I ask unanimous consent that that table be printed in the RECORD.


There being no objection, the table was ordered to be printed in the RECORD, as follows:


[Table omitted]


Mr. MUSKIE. I do not pretend that this is the only mix we do have. We could have many of them. But if we look at the big items in the budget, there are national defense; education, training, employment, and social services, $29 billion; health, $53 billion; income security, $183 billion; interest, $56 billion, which we cannot very well cut because it is a contractual obligation. There will be some reduction in interest payments if we reduce spending by $38 billion, but that is only $1.1 billion.


So we have to cut in those big items I have mentioned, then spread a lot of cuts through a lot of small items. There is no other way to do it.


If you do not think those will hurt, you ought to read some of the letters I am getting from committee chairmen about some of the cuts we have already made in 1980, about some of the impossible hardships we are imposing upon people whose needs ought to be looked at at a time of high structural unemployment in the economy and the energy crisis. All of that, we ignore. All we have to do is cut $38 billion more than the committee has cut.


We have cut $14 billion from the authorizing committee requests. So what the Senator from Wisconsin is talking about is over $50 billion below what the authorizing committees have requested in order to balance the budget. It may or may not be possible, from a program point of view, without creating very real and conscience-striking cuts that are going to hurt people.


I do not mean hurt the rich. I am talking about hurting people who have nothing else except what they get through the Federal budget. If you do not think that will happen, you ought to sit through a full markup session of the Budget Committee and get the facts.


The next point made is the Senator says it would have no countercyclicaleffect. I would not want to take that chance. I am no economist, although I have listened to economists for 5 years. I have not heard any economist who says you can take that kind of cut without taking very high risks of a much deeper recession than some of them already predict.


The Senator from Wisconsin may, maybe because he does not believe he is going to carry the vote. But if you carry the responsibility for recommending to the Senate a fiscal policy and monetary policy that will slow down the economy in order to wash away some part of inflation without pushing the economy into a deep recession, which would unbalance the budget in very short order, you do not support his amendment. The precipitous cuts the Senator from Wisconsin recommends could indeed precipitate a deep recession, according to the testimony of distinguished economists.


The Senator from Wisconsin may be right. There is only one way, I guess, to prove him wrong.

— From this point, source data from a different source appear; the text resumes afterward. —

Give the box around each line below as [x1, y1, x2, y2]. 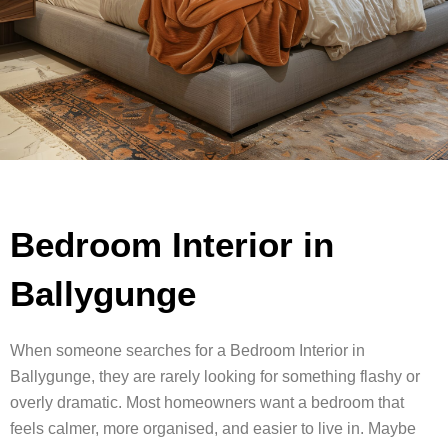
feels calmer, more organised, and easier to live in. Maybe [10, 420, 416, 438]
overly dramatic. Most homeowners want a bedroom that [10, 394, 404, 412]
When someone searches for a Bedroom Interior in [10, 342, 365, 360]
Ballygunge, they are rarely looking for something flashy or [10, 368, 420, 386]
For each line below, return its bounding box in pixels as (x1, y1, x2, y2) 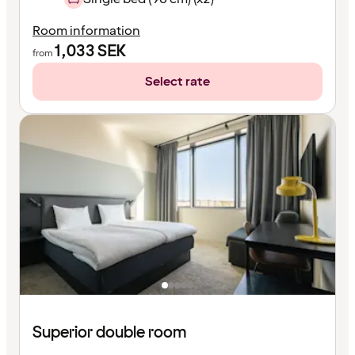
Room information (32, 21, 140, 40)
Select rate (145, 72, 210, 90)
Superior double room (32, 321, 186, 344)
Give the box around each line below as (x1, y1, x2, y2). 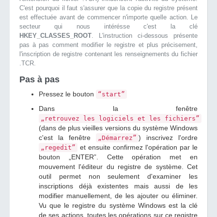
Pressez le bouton (39, 90, 96, 98)
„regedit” (41, 144, 76, 151)
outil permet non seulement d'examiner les (39, 172, 198, 180)
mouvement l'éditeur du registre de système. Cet (39, 163, 198, 170)
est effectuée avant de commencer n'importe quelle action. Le (19, 14, 198, 21)
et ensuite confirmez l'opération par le (77, 143, 198, 151)
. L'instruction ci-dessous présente (92, 32, 198, 39)
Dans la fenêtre (39, 105, 198, 112)
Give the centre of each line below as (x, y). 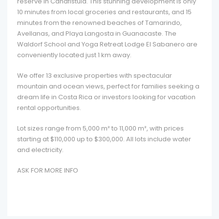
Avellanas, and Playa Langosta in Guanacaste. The (97, 33)
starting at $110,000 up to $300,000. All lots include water (104, 139)
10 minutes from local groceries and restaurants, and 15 (104, 12)
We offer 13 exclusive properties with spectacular (95, 76)
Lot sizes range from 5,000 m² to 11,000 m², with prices (100, 128)
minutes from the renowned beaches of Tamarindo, (99, 23)
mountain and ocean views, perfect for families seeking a (108, 86)
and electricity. (40, 150)
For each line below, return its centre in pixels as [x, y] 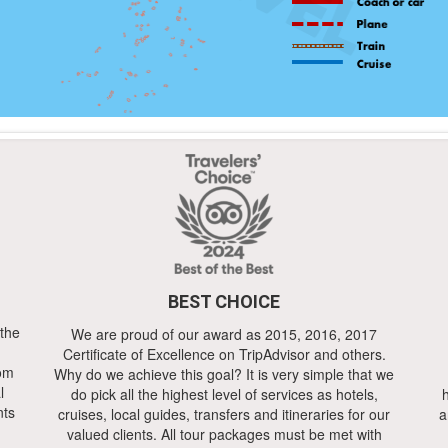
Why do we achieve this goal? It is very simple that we [224, 374]
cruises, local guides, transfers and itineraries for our [224, 414]
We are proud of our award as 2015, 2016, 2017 [224, 334]
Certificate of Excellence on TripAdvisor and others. [224, 354]
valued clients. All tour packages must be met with [224, 434]
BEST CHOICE [224, 301]
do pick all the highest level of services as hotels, [224, 394]
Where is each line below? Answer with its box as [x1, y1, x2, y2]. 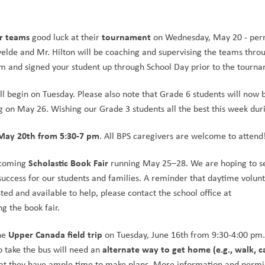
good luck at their [30, 31, 102, 44]
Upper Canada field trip [8, 228, 103, 241]
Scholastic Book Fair [28, 156, 109, 170]
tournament [102, 30, 151, 44]
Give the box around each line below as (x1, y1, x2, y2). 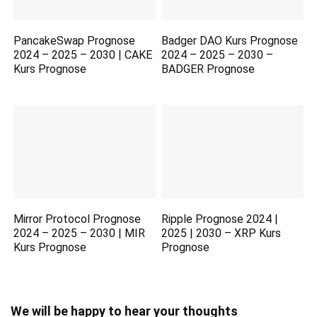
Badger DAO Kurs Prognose (161, 34, 299, 48)
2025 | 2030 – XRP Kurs (161, 226, 282, 240)
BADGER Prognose (161, 62, 255, 76)
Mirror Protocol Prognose (13, 212, 142, 226)
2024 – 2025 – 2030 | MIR (13, 226, 146, 240)
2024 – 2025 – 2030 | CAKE (13, 48, 153, 62)
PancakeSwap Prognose (13, 34, 136, 48)
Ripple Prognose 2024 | (161, 212, 279, 226)
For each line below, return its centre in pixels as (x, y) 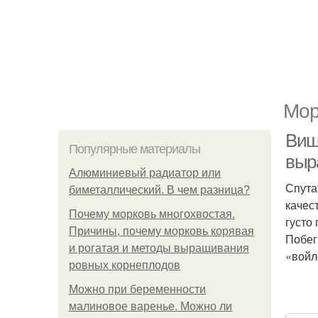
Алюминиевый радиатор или (145, 173)
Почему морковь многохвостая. (152, 214)
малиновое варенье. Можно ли (150, 306)
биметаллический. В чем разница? (159, 190)
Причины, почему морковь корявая (161, 231)
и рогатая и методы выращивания (159, 248)
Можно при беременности (137, 289)
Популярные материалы (135, 149)
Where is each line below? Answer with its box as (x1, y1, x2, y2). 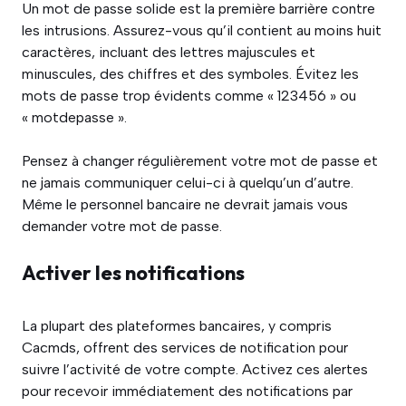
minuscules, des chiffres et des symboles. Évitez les (22, 65, 359, 82)
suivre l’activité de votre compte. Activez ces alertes (22, 361, 368, 378)
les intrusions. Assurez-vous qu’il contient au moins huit (22, 22, 382, 39)
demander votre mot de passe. (22, 217, 222, 235)
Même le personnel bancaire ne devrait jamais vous (22, 196, 348, 213)
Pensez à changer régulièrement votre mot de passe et (22, 152, 378, 169)
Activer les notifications (22, 260, 245, 285)
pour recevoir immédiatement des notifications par (22, 382, 353, 400)

That is to let him have his way. But I am afraid I do not have the courage to let him have his way. I cannot influence his vote. He has already made up his mind.


Is the Senator looking for a vote tonight?


Mr. PROXMIRE. No, it will be fine with me if we vote tomorrow. I would like a roll call on the amendment, but we can do that tomorrow.


Mr. MUSKIE. Let me just summarize. The cut proposed by the Senator from Wisconsin is an inadequate cut to balance the budget because reducing outlays reduces GNP and, in turn, reduces revenues. It could be necessary to cut outlays by $38.3 billion to balance the budget in fiscal 1980, as I said in my opening statement.


Second, balancing the budget in fiscal year 1980 would raise unemployment by .4 percentage points to 7.2 in fiscal year 1980. This would add $2 billion to unemployment compensation and other unemployment-related outlays. This .4 percentage point increase in unemployment amounts to 400,000 to 410,000 fewer jobs.

 

Three, the unemployment and job loss would persist in fiscal year 1981. Furthermore, an additional cut of $8.4 billion in outlays from the committee recommendation for fiscal year 1981 would be required to balance the budget in that year. I have already described how difficult it was to cut the last $8 billion or $9 billion in 1981 in order to get to a balanced budget in 1981. This would add another $8.4 billion cut in that fiscal year.